Missouri Sportsbook Options Set to Grow with Pending PENN Casino Openings

Sportsbook manager job postings at PENN Entertainment's two Show-Me State casinos indicate the company is looking to open retail and mobile books.

Ryan Butler - Contributor at Covers.com
Ryan Butler • Senior News Analyst
Aug 5, 2025 • 17:42 ET • 4 min read
Photo By - Imagn Images.

PENN Entertainment is set to open retail sportsbooks at both its Missouri properties, per recent company job postings. This is also a precursor, presumably, of the company’s plans to launch its mobile ESPN BET sportsbook statewide.

Key takeaways
  • PENN Entertainment is hiring for retail sportsbook managers at its two Missouri casinos, signaling plans to offer both in-person and mobile betting through ESPN BET.
  • FanDuel and DraftKings lead the race for Missouri’s two untethered mobile licenses, while other major operators like bet365, BetMGM, and Underdog seek access through partnerships.
  • Despite legal provisions for widespread in-person betting, only a few retail sportsbooks—including those at PENN casinos—are confirmed ahead of the Dec. 1 launch.

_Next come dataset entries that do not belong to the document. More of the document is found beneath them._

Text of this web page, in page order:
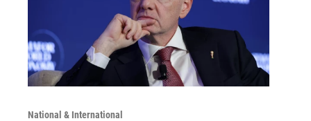
National & International
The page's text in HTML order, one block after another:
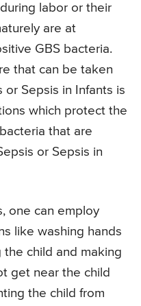
labor or their
are at
GBS bacteria.
that can be taken
Sepsis in Infants is
which protect the
that are
or Sepsis in
one can employ
like washing hands
child and making
get near the child
the child from
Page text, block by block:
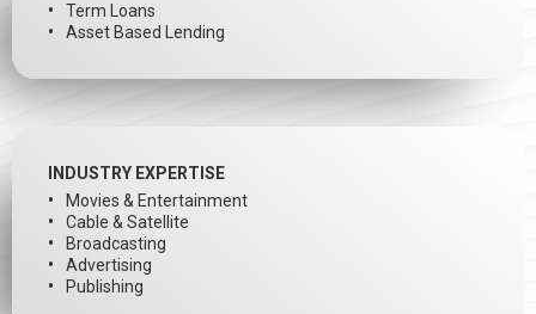
Term Loans
Asset Based Lending
INDUSTRY EXPERTISE
Movies & Entertainment
Cable & Satellite
Broadcasting
Advertising
Publishing
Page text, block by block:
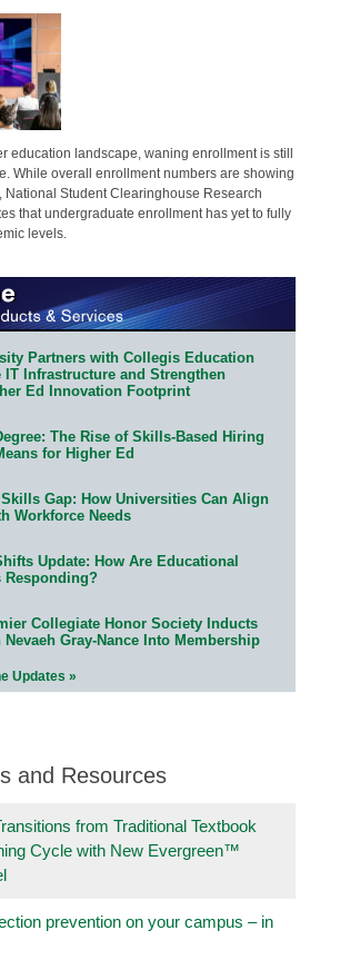
education landscape, waning enrollment is still
While overall enrollment numbers are showing
National Student Clearinghouse Research
that undergraduate enrollment has yet to fully
levels.
Partners with Collegis Education
IT Infrastructure and Strengthen
Ed Innovation Footprint
The Rise of Skills-Based Hiring
for Higher Ed
Gap: How Universities Can Align
Workforce Needs
Update: How Are Educational
Responding?
Collegiate Honor Society Inducts
Nevaeh Gray-Nance Into Membership
Updates »
and Resources
from Traditional Textbook
Cycle with New Evergreen™
prevention on your campus – in
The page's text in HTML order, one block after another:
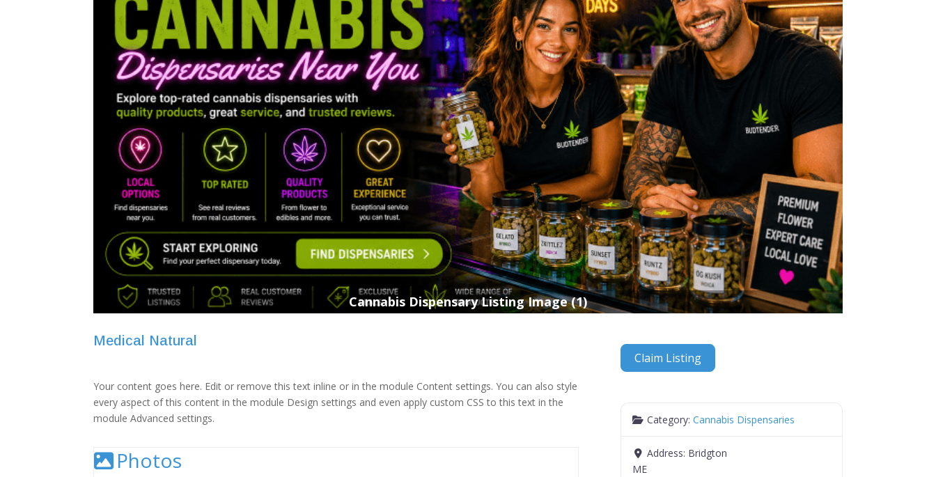
Cannabis Dispensary Listing Image (1)
Medical Natural
Your content goes here. Edit or remove this text inline or in the module Content settings. You can also style
every aspect of this content in the module Design settings and even apply custom CSS to this text in the
module Advanced settings.
Photos
Claim Listing
Category:Cannabis Dispensaries
Address: Bridgton
ME
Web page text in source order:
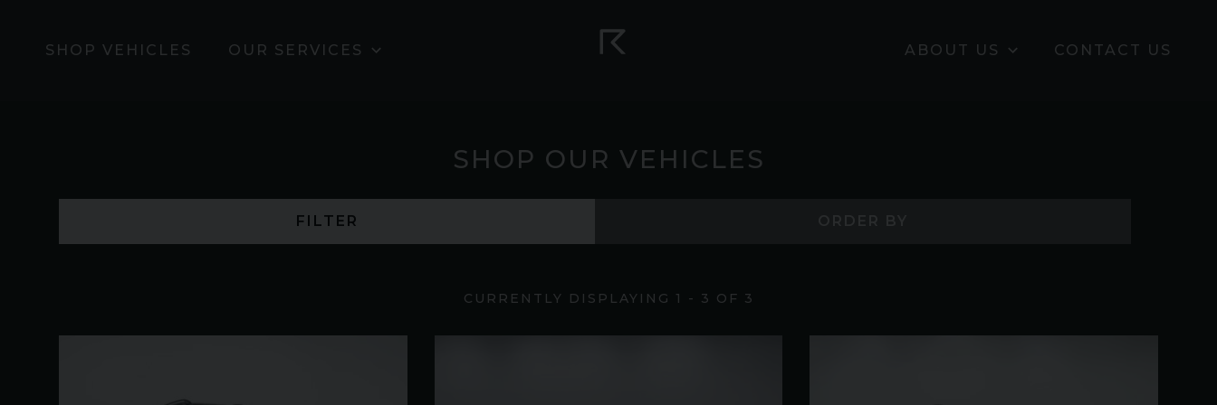
SHOP VEHICLES OUR SERVICES ABOUT US CONTACT US
SHOP OUR VEHICLES
FILTER
CURRENTLY DISPLAYING 1 - 3 OF 3
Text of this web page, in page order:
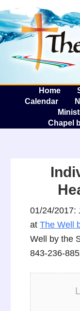
Home
Calendar
Chapel
01/24/2017:
atThe Well
Well by the
843-236-
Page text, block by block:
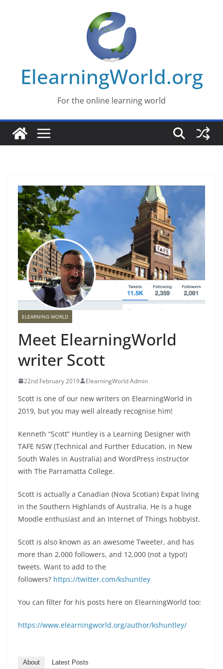
ElearningWorld.org
For the online learning world
ELEARNING WORLD
Meet ElearningWorld
writer Scott
22nd February 2019 ElearningWorld Admin
Scott is one of our new writers on ElearningWorld in
2019, but you may well already recognise him!
Kenneth “Scott” Huntley is a Learning Designer with
TAFE NSW (Technical and Further Education, in New
South Wales in Australia) and WordPress instructor
with The Parramatta College.
Scott is actually a Canadian (Nova Scotian) Expat living
in the Southern Highlands of Australia. He is a huge
Moodle enthusiast and an Internet of Things hobbyist.
Scott is also known as an awesome Tweeter, and has
more than 2,000 followers, and 12,000 (not a typo!)
tweets. Want to add to the
followers? https://twitter.com/kshuntley
You can filter for his posts here on ElearningWorld too:
https://www.elearningworld.org/author/kshuntley/
About Latest Posts
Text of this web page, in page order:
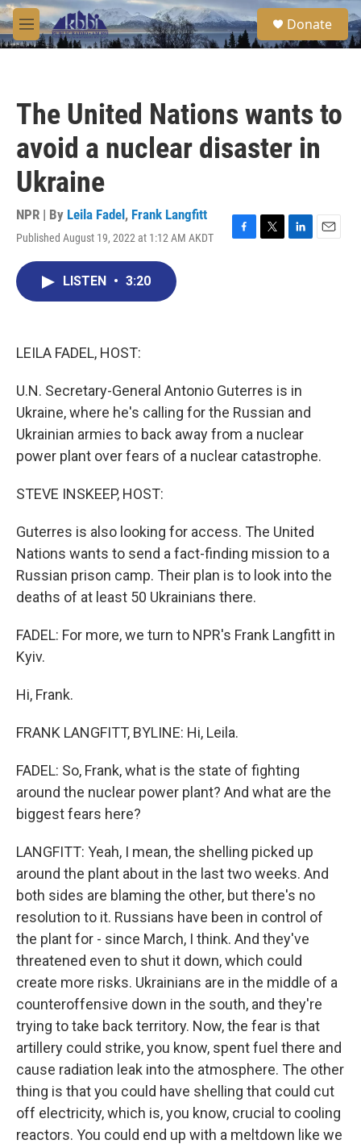
Skip to main content
M
e
S
e
a
Donate
The United Nations wants to
avoid a nuclear disaster in
Ukraine
NPR | By Leila Fadel , Frank Langfitt
Published August 19, 2022 at 1:12 AM AKDT
F
T
L
E
LISTEN • 3:20
LEILA FADEL, HOST:
U.N. Secretary-General Antonio Guterres is in
Ukraine, where he's calling for the Russian and
Ukrainian armies to back away from a nuclear
power plant over fears of a nuclear catastrophe.
STEVE INSKEEP, HOST:
Guterres is also looking for access. The United
Nations wants to send a fact-finding mission to a
Russian prison camp. Their plan is to look into the
deaths of at least 50 Ukrainians there.
FADEL: For more, we turn to NPR's Frank Langfitt in
Kyiv.
Hi, Frank.
FRANK LANGFITT, BYLINE: Hi, Leila.
FADEL: So, Frank, what is the state of fighting
around the nuclear power plant? And what are the
biggest fears here?
LANGFITT: Yeah, I mean, the shelling picked up
around the plant about in the last two weeks. And
both sides are blaming the other, but there's no
resolution to it. Russians have been in control of
the plant for - since March, I think. And they've
threatened even to shut it down, which could
create more risks. Ukrainians are in the middle of a
counteroffensive down in the south, and they're
trying to take back territory. Now, the fear is that
artillery could strike, you know, spent fuel there and
cause radiation leak into the atmosphere. The other
thing is that you could have shelling that could cut
off electricity, which is, you know, crucial to cooling
reactors. You could end up with a meltdown like we

PENN is hiring sportsbook managers at its two Show-Me State Casinos, Hollywood Casino St. Louis and River City Casino, both in the St. Louis metro area. The job postings are the clearest indicator yet PENN intends to offer retail books at its two managed properties in the state.

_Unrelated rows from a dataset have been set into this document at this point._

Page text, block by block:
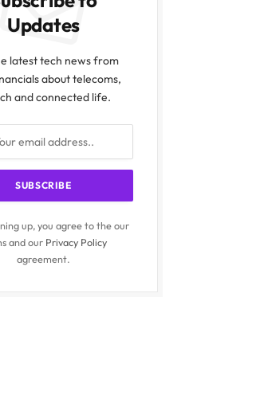
Updates
latest tech news from
about telecoms,
and connected life.
up, you agree to the our
and our Privacy Policy
agreement.
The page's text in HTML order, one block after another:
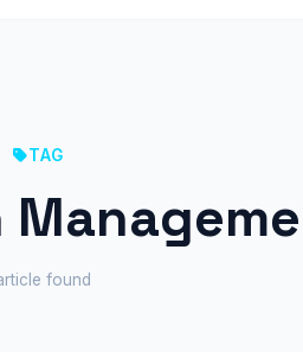
TAG
found
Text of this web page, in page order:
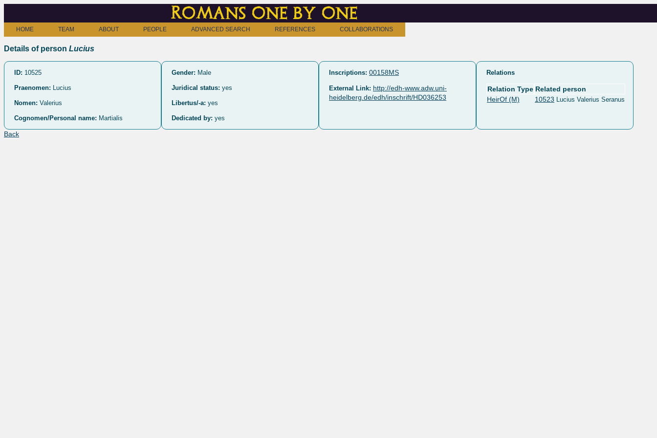
Romans one by one
HOME TEAM ABOUT PEOPLE ADVANCED SEARCH REFERENCES COLLABORATIONS
Details of person Lucius
ID: 10525
Praenomen: Lucius
Nomen: Valerius
Cognomen/Personal name: Martialis
Gender: Male
Juridical status: yes
Libertus/-a: yes
Dedicated by: yes
Inscriptions: 00158MS
External Link: http://edh-www.adw.uni-
heidelberg.de/edh/inschrift/HD036253
Relations
Relation Type Related person
HeirOf (M)
10523 Lucius Valerius Seranus
Back

Missouri’s 2024 constitutional amendment that legalized sports betting lets state casinos also partner with mobile sportsbooks. PENN seems poised to collaborate with one of two properties for market access for ESPN BET, the online sports betting platform it operates using the eponymous brand.

Missouri’s first online and retail books are set to start taking wagers Dec. 1. It will be the 39th U.S. state to accept legal sports bets.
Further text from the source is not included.